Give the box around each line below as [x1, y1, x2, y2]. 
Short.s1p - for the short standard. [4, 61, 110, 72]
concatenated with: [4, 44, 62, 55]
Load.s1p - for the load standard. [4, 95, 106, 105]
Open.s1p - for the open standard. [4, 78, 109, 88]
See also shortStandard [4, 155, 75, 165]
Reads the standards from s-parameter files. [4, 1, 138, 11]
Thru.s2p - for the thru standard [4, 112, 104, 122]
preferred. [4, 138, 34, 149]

...

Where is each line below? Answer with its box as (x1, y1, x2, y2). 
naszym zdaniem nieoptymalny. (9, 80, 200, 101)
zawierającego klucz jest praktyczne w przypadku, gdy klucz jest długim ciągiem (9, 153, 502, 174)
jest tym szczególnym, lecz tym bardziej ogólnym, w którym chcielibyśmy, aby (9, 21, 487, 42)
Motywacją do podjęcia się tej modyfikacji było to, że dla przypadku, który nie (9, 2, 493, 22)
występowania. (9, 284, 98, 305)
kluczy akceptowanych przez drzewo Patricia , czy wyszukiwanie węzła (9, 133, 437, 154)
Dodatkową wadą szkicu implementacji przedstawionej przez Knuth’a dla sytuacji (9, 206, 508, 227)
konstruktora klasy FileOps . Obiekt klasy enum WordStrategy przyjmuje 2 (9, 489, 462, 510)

---

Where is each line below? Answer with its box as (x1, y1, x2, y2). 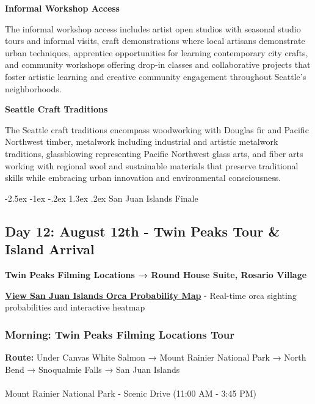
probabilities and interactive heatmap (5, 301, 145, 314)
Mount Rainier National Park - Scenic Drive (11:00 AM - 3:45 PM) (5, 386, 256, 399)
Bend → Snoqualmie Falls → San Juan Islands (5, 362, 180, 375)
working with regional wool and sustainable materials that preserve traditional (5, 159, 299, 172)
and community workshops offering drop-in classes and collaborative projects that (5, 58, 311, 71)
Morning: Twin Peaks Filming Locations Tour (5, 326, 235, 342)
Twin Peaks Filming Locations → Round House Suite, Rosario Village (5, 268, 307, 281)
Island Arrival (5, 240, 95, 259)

What to do: Within the listing above, locate the line containing "kluczy akceptowanych przez" and the line containing "konstruktora klasy FileOps". Reproduce those two lines and all lines between them exactly, with nothing added.

Response area:
kluczy akceptowanych przez drzewo Patricia , czy wyszukiwanie węzła (9, 133, 437, 154)
Dodatkową wadą szkicu implementacji przedstawionej przez Knuth’a dla sytuacji (9, 206, 508, 227)
konstruktora klasy FileOps . Obiekt klasy enum WordStrategy przyjmuje 2 (9, 489, 462, 510)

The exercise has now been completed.